**Prompt**
What is needed is an exact copy of the records below, without the pictures.

(Data items)

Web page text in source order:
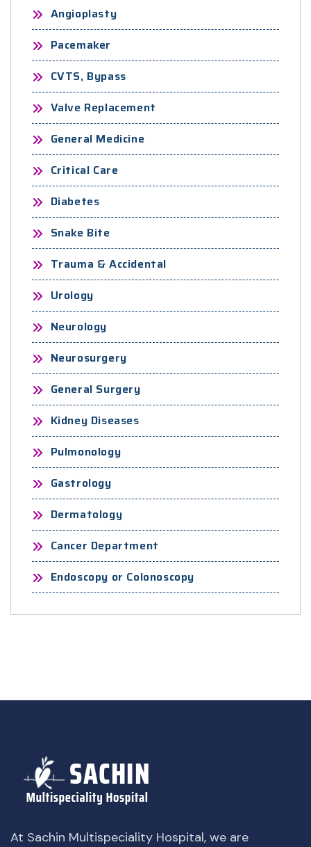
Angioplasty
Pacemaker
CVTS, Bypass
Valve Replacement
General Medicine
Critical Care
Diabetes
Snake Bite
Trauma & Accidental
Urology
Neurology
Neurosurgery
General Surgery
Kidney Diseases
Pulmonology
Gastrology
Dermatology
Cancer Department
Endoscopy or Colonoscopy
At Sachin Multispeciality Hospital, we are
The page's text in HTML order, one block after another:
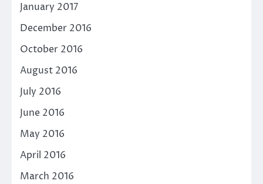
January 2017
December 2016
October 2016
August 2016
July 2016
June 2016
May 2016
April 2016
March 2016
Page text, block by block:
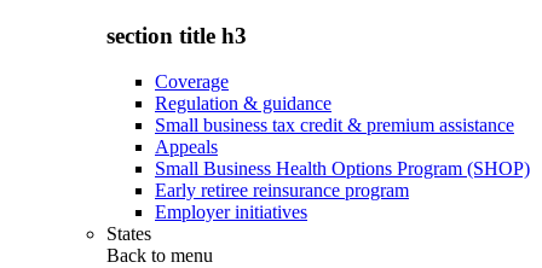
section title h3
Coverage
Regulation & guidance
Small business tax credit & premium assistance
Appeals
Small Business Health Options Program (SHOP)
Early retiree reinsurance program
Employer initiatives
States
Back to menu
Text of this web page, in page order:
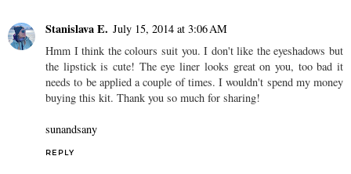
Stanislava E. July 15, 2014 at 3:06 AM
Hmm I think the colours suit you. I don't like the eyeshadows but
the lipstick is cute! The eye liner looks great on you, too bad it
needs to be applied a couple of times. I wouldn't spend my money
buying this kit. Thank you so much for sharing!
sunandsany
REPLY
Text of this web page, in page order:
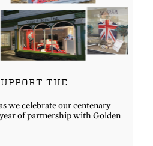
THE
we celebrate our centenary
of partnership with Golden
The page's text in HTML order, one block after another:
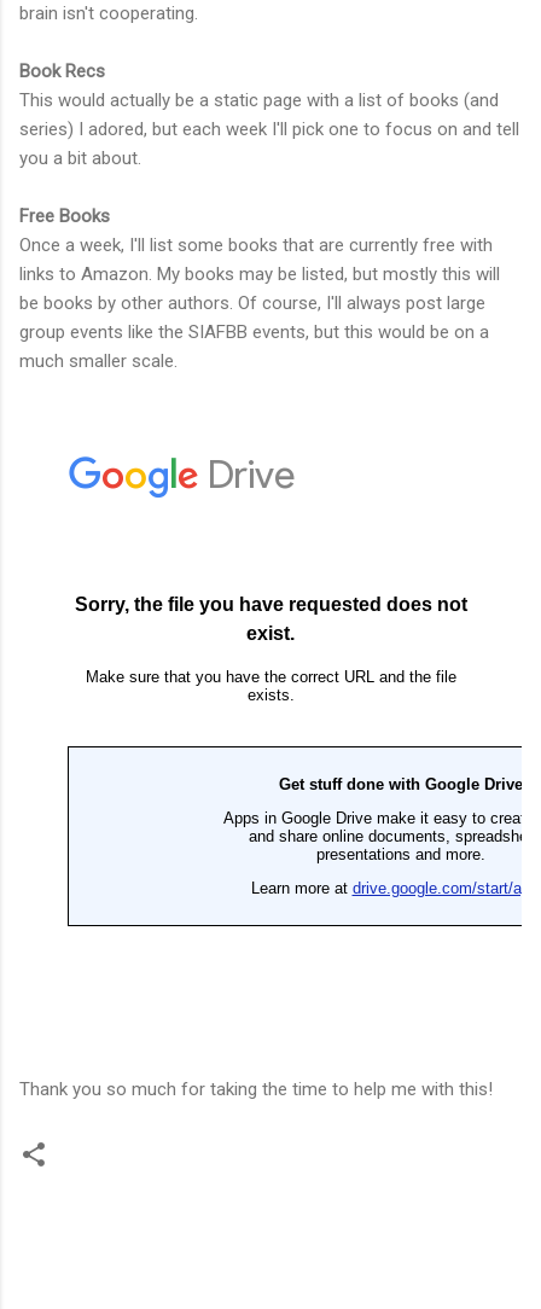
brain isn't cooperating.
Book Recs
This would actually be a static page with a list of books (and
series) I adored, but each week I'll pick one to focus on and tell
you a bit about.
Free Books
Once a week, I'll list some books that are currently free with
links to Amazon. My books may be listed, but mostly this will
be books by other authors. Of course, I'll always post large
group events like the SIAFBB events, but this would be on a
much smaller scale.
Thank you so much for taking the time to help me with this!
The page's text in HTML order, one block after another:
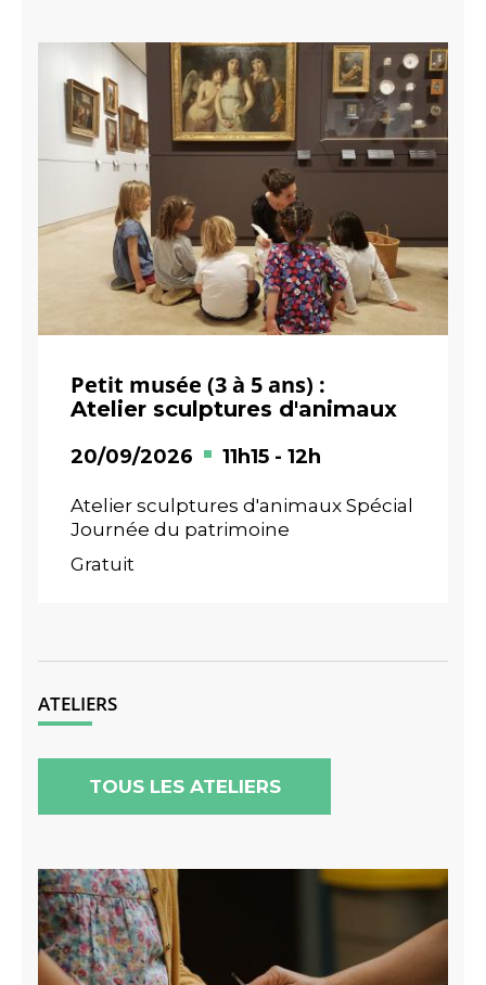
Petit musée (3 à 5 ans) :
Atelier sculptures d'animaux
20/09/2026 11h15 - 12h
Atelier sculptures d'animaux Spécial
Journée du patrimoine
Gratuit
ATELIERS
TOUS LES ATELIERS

**Your solution**
Web page text in source order:
Angioplasty
Pacemaker
CVTS, Bypass
Valve Replacement
General Medicine
Critical Care
Diabetes
Snake Bite
Trauma & Accidental
Urology
Neurology
Neurosurgery
General Surgery
Kidney Diseases
Pulmonology
Gastrology
Dermatology
Cancer Department
Endoscopy or Colonoscopy
At Sachin Multispeciality Hospital, we are
The page's text in HTML order, one block after another:
January 2017
December 2016
October 2016
August 2016
July 2016
June 2016
May 2016
April 2016
March 2016
Page text, block by block:
section title h3
Coverage
Regulation & guidance
Small business tax credit & premium assistance
Appeals
Small Business Health Options Program (SHOP)
Early retiree reinsurance program
Employer initiatives
States
Back to menu
Text of this web page, in page order:
Stanislava E. July 15, 2014 at 3:06 AM
Hmm I think the colours suit you. I don't like the eyeshadows but
the lipstick is cute! The eye liner looks great on you, too bad it
needs to be applied a couple of times. I wouldn't spend my money
buying this kit. Thank you so much for sharing!
sunandsany
REPLY
Text of this web page, in page order:
THE
we celebrate our centenary
of partnership with Golden
The page's text in HTML order, one block after another:
brain isn't cooperating.
Book Recs
This would actually be a static page with a list of books (and
series) I adored, but each week I'll pick one to focus on and tell
you a bit about.
Free Books
Once a week, I'll list some books that are currently free with
links to Amazon. My books may be listed, but mostly this will
be books by other authors. Of course, I'll always post large
group events like the SIAFBB events, but this would be on a
much smaller scale.
Thank you so much for taking the time to help me with this!
The page's text in HTML order, one block after another:
Petit musée (3 à 5 ans) :
Atelier sculptures d'animaux
20/09/2026 11h15 - 12h
Atelier sculptures d'animaux Spécial
Journée du patrimoine
Gratuit
ATELIERS
TOUS LES ATELIERS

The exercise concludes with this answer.